YOUR INSTRUCTIONS. Using the records that follow, count the lines containing the word "site" and give that number only.

Data entries:
━━━━━━━━
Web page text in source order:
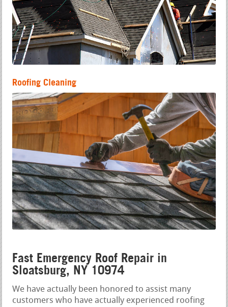
Roofing Cleaning
Fast Emergency Roof Repair in
Sloatsburg, NY 10974
We have actually been honored to assist many
customers who have actually experienced roofing
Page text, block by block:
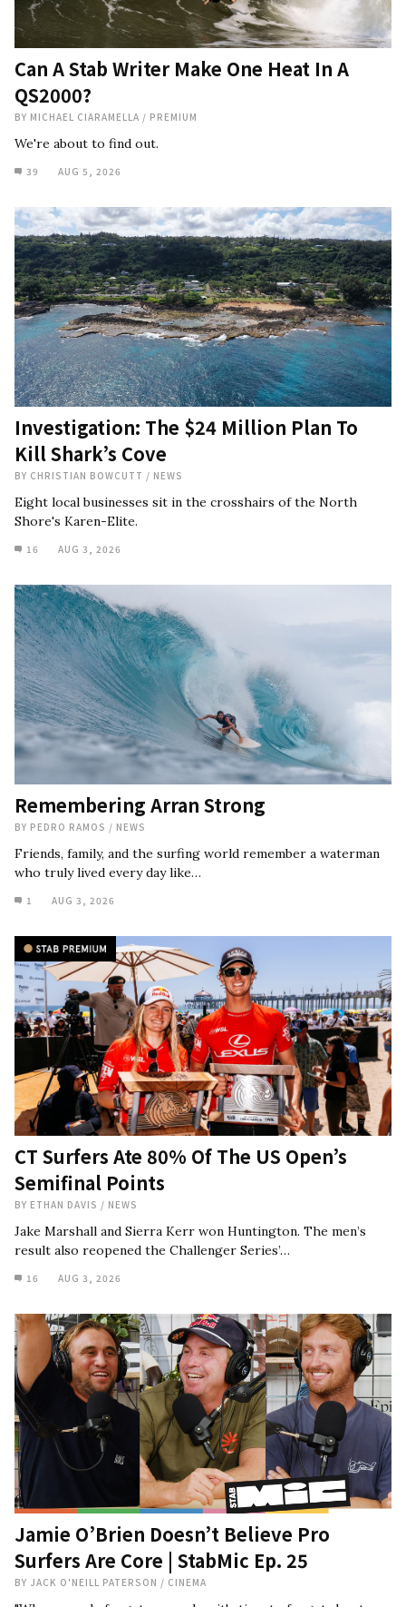
Can A Stab Writer Make One Heat In A
QS2000?
BY MICHAEL CIARAMELLA / PREMIUM
We're about to find out.
39 AUG 5, 2026
Investigation: The $24 Million Plan To
Kill Shark’s Cove
BY CHRISTIAN BOWCUTT / NEWS
Eight local businesses sit in the crosshairs of the North
Shore's Karen-Elite.
16 AUG 3, 2026
Remembering Arran Strong
BY PEDRO RAMOS / NEWS
Friends, family, and the surfing world remember a waterman
who truly lived every day like…
1 AUG 3, 2026
CT Surfers Ate 80% Of The US Open’s
Semifinal Points
BY ETHAN DAVIS / NEWS
Jake Marshall and Sierra Kerr won Huntington. The men’s
result also reopened the Challenger Series’…
16 AUG 3, 2026
Jamie O’Brien Doesn’t Believe Pro
Surfers Are Core | StabMic Ep. 25
BY JACK O'NEILL PATERSON / CINEMA
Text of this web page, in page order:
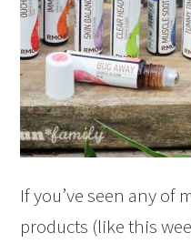
If you’ve seen any of
products (like this
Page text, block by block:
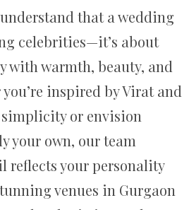
that a wedding
celebrities—it’s about
with warmth, beauty, and
inspired by Virat and
simplicity or envision
your own, our team
reflects your personality
venues in Gurgaon
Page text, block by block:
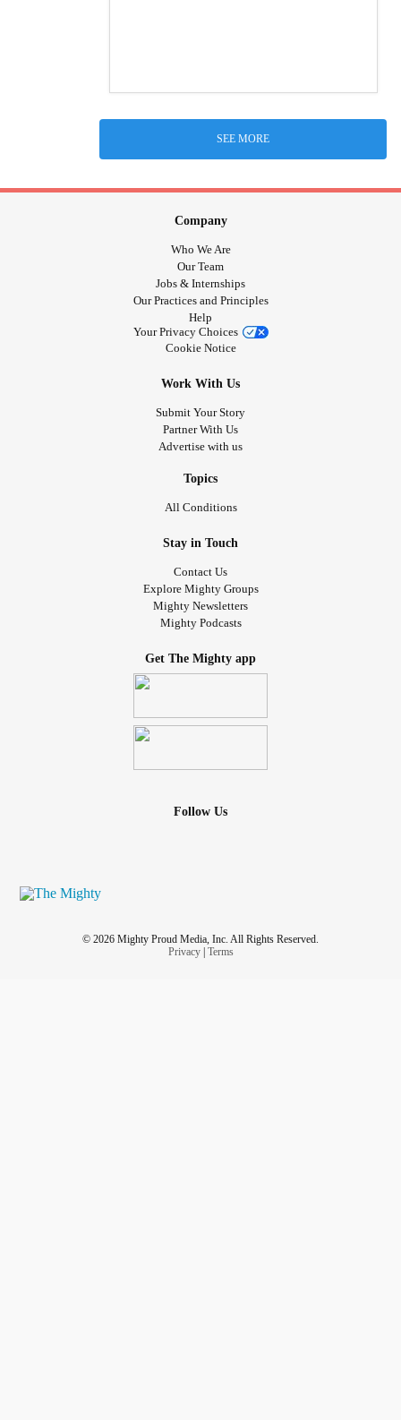
SEE MORE
Company
Who We Are
Our Team
Jobs & Internships
Our Practices and Principles
Help
Your Privacy Choices
Cookie Notice
Work With Us
Submit Your Story
Partner With Us
Advertise with us
Topics
All Conditions
Stay in Touch
Contact Us
Explore Mighty Groups
Mighty Newsletters
Mighty Podcasts
Get The Mighty app
Follow Us
© 2026 Mighty Proud Media, Inc. All Rights Reserved.
Privacy| Terms
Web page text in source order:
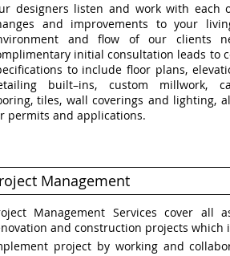
designers listen and work with each
and improvements to your
and flow of our clients
initial consultation leads to
to include floor plans,
built–ins, custom millwork,
tiles, wall coverings and lighting,
permits and applications.
Management Services cover all
and construction projects which
project by working and
Management
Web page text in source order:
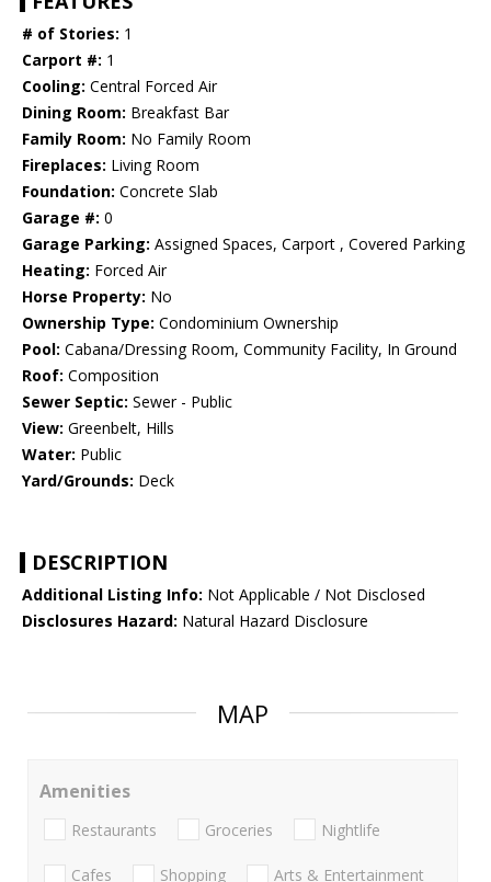
# of Stories: 1
Carport #: 1
Cooling: Central Forced Air
Dining Room: Breakfast Bar
Family Room: No Family Room
Fireplaces: Living Room
Foundation: Concrete Slab
Garage #: 0
Garage Parking: Assigned Spaces, Carport , Covered Parking
Heating: Forced Air
Horse Property: No
Ownership Type: Condominium Ownership
Pool: Cabana/Dressing Room, Community Facility, In Ground
Roof: Composition
Sewer Septic: Sewer - Public
View: Greenbelt, Hills
Water: Public
Yard/Grounds: Deck
DESCRIPTION
Additional Listing Info: Not Applicable / Not Disclosed
Disclosures Hazard: Natural Hazard Disclosure
MAP
Amenities
Restaurants Groceries Nightlife
Cafes Shopping Arts & Entertainment
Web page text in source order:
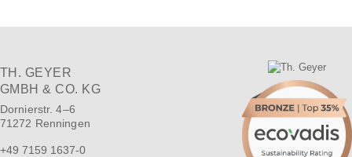
TH. GEYER
GMBH & CO. KG
Dornierstr. 4–6
71272 Renningen
+49 7159 1637-0
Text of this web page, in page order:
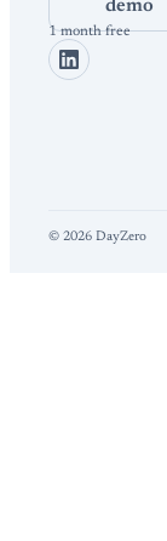
demo
1 month free
© 2026 DayZero
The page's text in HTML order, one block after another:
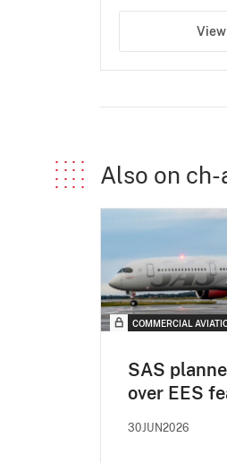
Also on ch-
COMMERCIAL
SAS
over EES
30JUN2026
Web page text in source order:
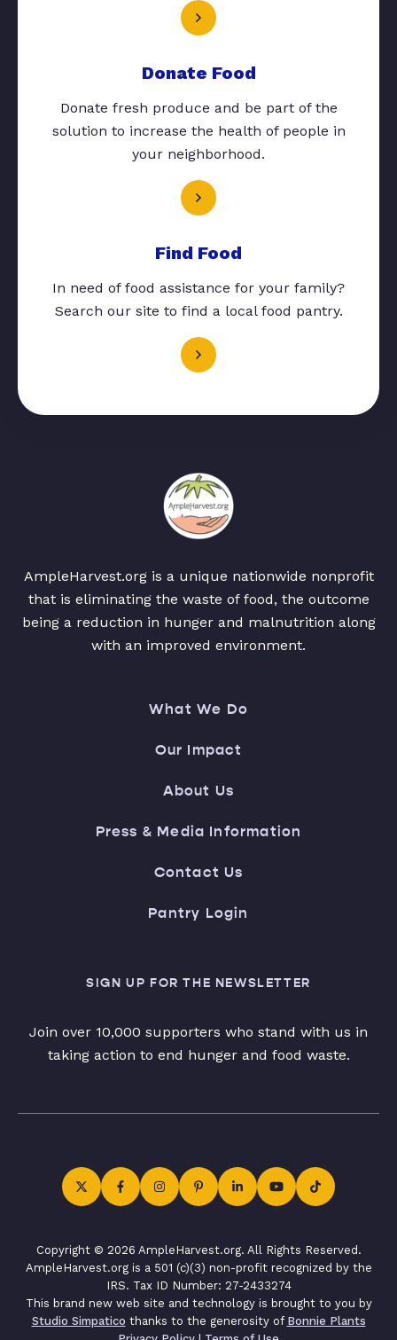
Donate Food
Donate fresh produce and be part of the
solution to increase the health of people in
your neighborhood.
Find Food
In need of food assistance for your family?
Search our site to find a local food pantry.
AmpleHarvest.org is a unique nationwide nonprofit
that is eliminating the waste of food, the outcome
being a reduction in hunger and malnutrition along
with an improved environment.
What We Do
Our Impact
About Us
Press & Media Information
Contact Us
Pantry Login
SIGN UP FOR THE NEWSLETTER
Join over 10,000 supporters who stand with us in
taking action to end hunger and food waste.
Copyright © 2026 AmpleHarvest.org. All Rights Reserved.
AmpleHarvest.org is a 501 (c)(3) non-profit recognized by the
IRS. Tax ID Number: 27-2433274
This brand new web site and technology is brought to you by
Studio Simpatico thanks to the generosity of Bonnie Plants
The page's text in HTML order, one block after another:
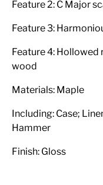
Feature 2: C Major
Feature 3:
Feature 4:
wood
Materials: Maple
Including: Case;
Hammer
Finish: Gloss
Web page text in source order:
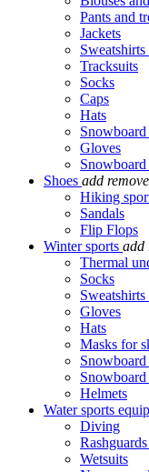
Pants and
Jackets
Tracksuits
Socks
Caps
Hats
Gloves
Shoes add remove
Hiking
Sandals
Flip Flops
Winter sports add
Thermal
Socks
Gloves
Hats
Masks for
Helmets
Water sports
Diving
Wetsuits
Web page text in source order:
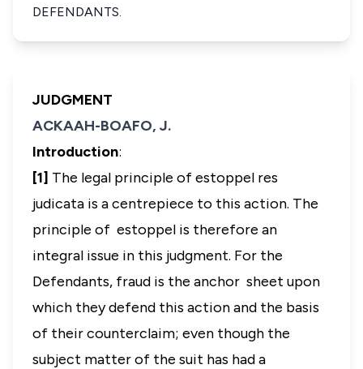
DEFENDANTS.
JUDGMENT
ACKAAH-BOAFO, J.
Introduction:
[1] The legal principle ofestoppel res
judicata is a centrepiece to this action. The
principle of estoppel is therefore an
integral issue in this judgment. For the
Defendants, fraud is the anchor sheet upon
which they defend this action and the basis
of their counterclaim; even though the
subject matter of the suit has had a
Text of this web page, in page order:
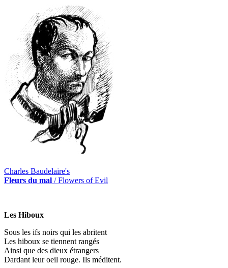
Charles Baudelaire's
Fleurs du mal / Flowers of Evil
Les Hiboux
Sous les ifs noirs qui les abritent
Les hiboux se tiennent rangés
Ainsi que des dieux étrangers
Dardant leur oeil rouge. Ils méditent.
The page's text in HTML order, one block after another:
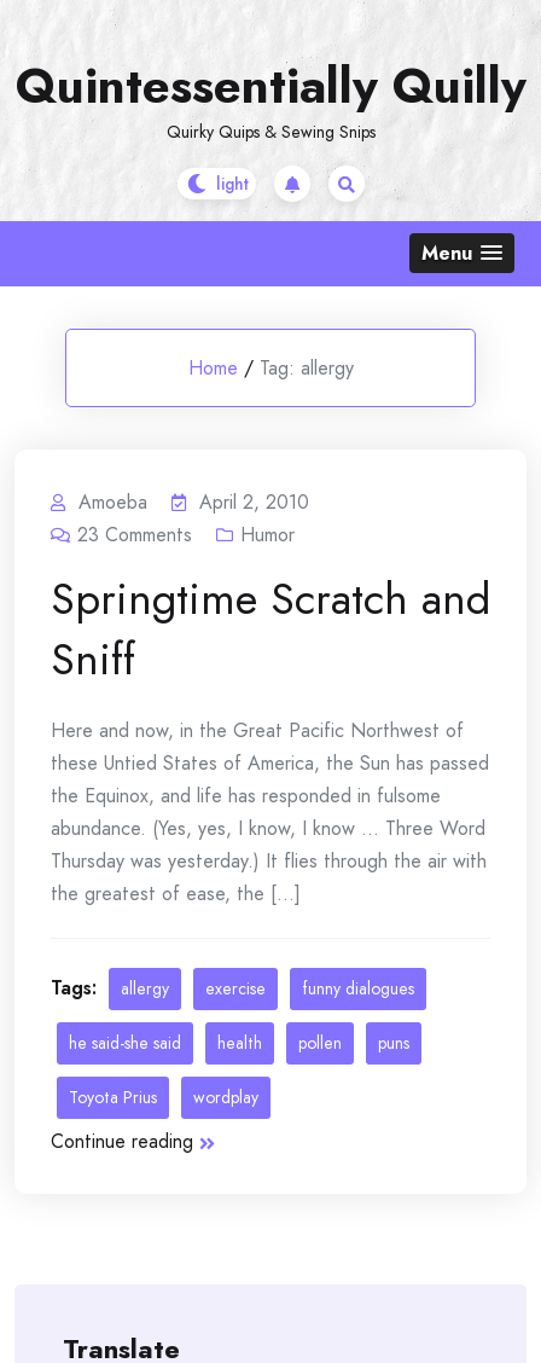
content
Quintessentially Quilly
Quirky Quips & Sewing Snips
Menu
Home / Tag: allergy
Amoeba
April 2, 2010
23 Comments Humor
Springtime Scratch and
Sniff
Here and now, in the Great Pacific Northwest of
these Untied States of America, the Sun has passed
the Equinox, and life has responded in fulsome
abundance. (Yes, yes, I know, I know … Three Word
Thursday was yesterday.) It flies through the air with
the greatest of ease, the [...]
Tags: allergy exercise funny dialogues
he said-she said health pollen puns
Toyota Prius wordplay
Continue reading
Translate
━━━━━━━━
OUTPUT FOR THIS TASK. 2